The municipality promised to compensate them for the losses they incurred due to the construction. However, no payments have been made since work began in 2017. “Boat owners were promised compensation of Rs 13-15 lakh, and we were supposed to receive Rs 2.5-5 lakh, but nothing has been finalised,” said Wajid.
Court cases, researchers, and NGOs are all helpless now
Hasan said the BMC has made it clear they won’t address the situation. "They plan to remove the remaining silt to build a wall to support the project. We’re already forced to keep our belongings on the rocks because there's no space. After Ganesh Chaturthi [late September], they’ll ask us to leave this area too," he added.
The fisherfolk of Haji Ali are witnessing the slow death of their way of life.
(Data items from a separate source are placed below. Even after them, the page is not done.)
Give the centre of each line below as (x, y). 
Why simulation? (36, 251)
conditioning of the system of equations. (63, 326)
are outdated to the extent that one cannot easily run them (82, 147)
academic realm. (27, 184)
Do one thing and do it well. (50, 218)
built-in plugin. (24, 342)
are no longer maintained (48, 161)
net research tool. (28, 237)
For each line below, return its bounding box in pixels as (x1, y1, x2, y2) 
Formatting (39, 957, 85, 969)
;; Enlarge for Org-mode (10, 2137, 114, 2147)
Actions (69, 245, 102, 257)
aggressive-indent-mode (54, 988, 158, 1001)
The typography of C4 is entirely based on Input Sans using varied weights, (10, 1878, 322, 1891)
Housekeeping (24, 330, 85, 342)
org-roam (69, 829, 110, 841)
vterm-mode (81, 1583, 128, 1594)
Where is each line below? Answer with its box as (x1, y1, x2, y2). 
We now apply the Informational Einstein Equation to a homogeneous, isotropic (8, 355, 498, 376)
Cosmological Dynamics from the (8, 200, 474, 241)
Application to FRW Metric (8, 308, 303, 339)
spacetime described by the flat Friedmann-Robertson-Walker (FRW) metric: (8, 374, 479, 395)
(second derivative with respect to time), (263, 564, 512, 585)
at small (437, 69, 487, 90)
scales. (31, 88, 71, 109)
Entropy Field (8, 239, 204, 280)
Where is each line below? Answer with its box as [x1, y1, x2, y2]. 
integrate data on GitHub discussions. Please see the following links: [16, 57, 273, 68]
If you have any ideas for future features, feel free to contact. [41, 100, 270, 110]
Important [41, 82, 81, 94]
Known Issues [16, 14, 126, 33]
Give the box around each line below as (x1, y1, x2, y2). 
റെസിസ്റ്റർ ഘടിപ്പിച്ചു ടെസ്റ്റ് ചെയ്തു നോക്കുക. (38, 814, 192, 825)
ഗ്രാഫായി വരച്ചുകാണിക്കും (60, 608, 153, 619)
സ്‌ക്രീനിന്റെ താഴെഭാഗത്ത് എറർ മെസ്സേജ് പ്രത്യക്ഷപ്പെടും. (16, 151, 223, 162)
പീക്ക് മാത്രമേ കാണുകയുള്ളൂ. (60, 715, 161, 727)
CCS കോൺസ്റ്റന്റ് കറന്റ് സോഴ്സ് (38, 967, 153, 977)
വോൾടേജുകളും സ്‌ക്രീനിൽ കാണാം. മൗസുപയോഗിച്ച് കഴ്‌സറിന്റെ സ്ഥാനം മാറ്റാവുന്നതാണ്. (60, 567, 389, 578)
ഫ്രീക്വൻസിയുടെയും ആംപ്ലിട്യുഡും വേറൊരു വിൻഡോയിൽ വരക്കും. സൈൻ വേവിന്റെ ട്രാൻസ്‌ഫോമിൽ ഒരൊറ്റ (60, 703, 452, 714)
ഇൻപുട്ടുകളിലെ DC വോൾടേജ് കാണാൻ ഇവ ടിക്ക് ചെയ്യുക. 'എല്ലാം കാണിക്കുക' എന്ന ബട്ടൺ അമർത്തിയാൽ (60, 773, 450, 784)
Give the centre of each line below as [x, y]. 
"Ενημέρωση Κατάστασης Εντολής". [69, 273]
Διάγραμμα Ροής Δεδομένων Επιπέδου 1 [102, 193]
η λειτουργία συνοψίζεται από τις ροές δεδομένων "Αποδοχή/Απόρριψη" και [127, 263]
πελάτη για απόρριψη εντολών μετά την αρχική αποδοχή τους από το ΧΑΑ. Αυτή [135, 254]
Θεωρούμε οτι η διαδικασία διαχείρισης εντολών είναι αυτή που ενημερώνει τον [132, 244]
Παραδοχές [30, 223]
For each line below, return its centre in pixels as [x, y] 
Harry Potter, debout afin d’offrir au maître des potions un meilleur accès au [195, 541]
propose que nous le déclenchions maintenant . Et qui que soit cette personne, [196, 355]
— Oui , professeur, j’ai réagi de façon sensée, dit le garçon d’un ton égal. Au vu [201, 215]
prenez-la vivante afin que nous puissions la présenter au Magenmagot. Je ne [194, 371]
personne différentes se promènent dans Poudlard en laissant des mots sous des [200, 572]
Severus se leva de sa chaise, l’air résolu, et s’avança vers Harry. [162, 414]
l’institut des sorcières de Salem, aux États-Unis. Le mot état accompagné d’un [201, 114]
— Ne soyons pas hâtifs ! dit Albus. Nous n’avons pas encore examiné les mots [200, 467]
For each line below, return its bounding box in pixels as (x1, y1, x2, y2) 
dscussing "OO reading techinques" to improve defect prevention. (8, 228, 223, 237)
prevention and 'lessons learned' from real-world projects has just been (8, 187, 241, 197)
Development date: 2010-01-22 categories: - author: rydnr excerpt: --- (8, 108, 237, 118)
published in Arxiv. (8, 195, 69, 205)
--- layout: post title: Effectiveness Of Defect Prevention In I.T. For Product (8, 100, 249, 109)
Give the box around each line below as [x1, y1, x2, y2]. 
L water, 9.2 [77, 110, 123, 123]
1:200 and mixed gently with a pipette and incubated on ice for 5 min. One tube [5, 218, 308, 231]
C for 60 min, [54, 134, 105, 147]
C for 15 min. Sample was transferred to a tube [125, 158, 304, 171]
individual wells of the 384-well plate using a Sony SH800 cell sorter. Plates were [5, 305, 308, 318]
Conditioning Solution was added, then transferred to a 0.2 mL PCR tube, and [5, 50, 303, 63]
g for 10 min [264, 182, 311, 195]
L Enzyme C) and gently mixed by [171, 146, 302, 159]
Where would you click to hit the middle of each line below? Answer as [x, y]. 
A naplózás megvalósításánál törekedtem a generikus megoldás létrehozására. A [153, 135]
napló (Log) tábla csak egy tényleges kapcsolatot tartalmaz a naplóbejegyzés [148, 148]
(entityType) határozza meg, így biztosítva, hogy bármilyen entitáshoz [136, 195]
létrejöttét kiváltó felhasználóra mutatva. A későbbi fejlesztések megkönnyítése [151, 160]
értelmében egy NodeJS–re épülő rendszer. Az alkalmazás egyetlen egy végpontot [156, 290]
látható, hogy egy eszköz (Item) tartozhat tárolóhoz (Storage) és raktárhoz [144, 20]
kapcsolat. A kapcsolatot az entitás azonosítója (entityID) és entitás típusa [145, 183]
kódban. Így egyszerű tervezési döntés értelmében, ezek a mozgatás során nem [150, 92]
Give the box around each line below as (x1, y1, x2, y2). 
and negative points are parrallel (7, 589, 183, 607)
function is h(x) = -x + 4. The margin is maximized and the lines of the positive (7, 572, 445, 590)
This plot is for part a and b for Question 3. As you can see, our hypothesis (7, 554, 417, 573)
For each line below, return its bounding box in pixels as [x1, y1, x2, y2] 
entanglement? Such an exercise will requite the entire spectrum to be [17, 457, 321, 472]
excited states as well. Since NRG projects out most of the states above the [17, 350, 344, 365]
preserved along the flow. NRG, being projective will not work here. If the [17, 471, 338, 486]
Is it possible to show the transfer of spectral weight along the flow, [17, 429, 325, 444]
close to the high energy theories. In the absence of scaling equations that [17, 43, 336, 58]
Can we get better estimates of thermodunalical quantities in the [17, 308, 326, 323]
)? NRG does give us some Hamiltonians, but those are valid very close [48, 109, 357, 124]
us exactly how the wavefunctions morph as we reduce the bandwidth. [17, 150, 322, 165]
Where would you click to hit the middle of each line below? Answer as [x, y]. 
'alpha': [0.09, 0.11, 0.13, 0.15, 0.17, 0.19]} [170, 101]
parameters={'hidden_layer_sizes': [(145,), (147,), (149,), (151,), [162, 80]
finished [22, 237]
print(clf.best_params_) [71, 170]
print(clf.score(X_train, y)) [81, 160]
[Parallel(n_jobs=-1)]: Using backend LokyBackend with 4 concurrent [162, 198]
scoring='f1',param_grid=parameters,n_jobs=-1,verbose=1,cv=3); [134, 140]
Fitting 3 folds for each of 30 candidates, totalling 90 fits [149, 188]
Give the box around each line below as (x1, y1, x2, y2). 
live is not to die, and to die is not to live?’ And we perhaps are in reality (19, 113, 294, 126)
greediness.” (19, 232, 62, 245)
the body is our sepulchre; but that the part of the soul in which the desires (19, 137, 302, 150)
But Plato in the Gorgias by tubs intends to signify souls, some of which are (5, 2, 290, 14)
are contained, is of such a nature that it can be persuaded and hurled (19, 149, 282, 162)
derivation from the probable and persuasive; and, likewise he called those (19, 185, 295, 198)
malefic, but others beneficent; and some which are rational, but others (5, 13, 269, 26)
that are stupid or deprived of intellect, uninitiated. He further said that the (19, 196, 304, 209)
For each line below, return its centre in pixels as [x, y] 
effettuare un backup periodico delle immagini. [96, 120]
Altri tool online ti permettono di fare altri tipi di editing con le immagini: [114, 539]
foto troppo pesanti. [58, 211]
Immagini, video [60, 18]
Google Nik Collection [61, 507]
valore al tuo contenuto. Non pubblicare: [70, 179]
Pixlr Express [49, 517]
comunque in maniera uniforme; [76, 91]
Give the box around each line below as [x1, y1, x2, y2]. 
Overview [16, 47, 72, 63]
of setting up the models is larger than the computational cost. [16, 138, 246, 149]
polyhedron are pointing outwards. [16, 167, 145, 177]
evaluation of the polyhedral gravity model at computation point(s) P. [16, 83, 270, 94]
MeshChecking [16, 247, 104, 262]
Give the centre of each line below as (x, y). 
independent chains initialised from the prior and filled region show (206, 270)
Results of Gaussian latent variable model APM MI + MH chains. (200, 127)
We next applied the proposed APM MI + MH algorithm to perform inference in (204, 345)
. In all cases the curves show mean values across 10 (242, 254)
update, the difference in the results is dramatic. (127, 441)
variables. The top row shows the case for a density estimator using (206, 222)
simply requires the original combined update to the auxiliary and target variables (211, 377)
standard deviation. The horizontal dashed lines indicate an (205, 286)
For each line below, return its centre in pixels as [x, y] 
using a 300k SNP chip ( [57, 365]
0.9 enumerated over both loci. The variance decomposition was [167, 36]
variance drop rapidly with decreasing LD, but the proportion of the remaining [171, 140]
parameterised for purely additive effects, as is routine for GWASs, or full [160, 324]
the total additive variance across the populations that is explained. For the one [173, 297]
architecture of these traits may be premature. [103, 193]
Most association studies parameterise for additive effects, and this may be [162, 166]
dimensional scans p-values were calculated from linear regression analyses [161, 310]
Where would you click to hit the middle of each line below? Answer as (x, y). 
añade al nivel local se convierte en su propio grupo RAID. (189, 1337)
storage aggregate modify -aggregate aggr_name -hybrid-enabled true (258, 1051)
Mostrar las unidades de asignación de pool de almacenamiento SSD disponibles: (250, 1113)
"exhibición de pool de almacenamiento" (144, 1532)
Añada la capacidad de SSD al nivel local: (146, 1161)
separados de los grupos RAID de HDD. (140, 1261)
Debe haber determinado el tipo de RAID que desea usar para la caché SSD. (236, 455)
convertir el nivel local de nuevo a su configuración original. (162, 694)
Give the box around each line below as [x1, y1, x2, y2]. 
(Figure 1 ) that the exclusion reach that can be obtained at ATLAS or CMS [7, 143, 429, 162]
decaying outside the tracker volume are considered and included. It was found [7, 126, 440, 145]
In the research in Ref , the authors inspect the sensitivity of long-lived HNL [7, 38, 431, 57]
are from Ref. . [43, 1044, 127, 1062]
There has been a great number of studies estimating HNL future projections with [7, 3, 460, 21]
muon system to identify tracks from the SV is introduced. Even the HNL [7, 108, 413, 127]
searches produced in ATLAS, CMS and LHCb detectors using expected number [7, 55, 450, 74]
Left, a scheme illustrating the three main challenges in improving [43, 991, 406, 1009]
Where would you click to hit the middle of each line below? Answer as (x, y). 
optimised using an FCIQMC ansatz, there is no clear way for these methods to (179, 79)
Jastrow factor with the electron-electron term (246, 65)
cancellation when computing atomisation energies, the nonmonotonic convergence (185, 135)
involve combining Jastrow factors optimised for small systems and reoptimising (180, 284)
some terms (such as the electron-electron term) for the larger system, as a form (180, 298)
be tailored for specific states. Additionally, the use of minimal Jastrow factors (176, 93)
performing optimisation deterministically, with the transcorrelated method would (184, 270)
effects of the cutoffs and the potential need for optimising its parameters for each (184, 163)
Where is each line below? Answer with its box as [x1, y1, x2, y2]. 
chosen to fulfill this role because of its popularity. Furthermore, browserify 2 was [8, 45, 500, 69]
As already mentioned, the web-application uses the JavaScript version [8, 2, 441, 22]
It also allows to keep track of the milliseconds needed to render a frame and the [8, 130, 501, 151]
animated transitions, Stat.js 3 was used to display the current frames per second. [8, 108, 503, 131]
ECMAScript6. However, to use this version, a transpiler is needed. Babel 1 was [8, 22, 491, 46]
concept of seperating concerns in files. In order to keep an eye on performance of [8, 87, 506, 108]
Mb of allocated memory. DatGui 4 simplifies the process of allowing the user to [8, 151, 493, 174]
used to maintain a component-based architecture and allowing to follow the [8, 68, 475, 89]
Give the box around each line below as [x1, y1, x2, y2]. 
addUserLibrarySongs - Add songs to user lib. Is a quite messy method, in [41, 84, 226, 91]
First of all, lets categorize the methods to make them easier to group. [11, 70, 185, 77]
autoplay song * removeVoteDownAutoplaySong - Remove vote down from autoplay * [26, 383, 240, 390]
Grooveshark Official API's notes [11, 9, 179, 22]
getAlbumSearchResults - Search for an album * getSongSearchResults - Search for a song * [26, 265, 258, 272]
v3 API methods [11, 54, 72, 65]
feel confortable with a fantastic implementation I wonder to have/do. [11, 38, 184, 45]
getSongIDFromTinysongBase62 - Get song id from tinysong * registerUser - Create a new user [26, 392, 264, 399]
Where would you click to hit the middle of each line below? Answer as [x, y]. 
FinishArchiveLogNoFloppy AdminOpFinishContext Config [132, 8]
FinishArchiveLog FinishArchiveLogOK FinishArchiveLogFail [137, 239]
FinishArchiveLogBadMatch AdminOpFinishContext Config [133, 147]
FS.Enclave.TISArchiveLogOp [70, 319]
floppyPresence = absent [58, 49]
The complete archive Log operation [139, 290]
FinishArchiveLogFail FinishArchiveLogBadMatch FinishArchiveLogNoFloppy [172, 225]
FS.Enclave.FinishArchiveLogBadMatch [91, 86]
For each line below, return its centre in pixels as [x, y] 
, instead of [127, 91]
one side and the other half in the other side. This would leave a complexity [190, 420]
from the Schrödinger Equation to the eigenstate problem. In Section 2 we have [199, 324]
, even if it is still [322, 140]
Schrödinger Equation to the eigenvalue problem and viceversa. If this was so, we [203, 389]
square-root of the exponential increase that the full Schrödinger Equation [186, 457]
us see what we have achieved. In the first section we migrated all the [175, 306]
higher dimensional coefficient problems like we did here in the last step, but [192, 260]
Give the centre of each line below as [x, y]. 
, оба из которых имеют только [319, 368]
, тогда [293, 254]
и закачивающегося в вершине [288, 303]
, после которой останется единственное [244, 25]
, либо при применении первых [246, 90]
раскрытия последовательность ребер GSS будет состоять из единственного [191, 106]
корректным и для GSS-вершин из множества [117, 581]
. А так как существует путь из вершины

The Coastal Road project, intended to modernise Mumbai, has come at a steep cost. Not only has it altered the natural environment, but it has also displaced a community that has depended on the sea for generations.
“Nobody listens to the poor. Even the organisations that are supposed to help haven’t done anything for us,” said Wajid.
With legal battles unresolved and compensation unpaid, the future looks uncertain for these fishermen. They are left grappling with a rapidly changing landscape and a shrinking livelihood, watching helplessly as the sea they once called home is transformed into concrete and steel. "Court cases, researchers, and NGOs are all helpless now," said Patade.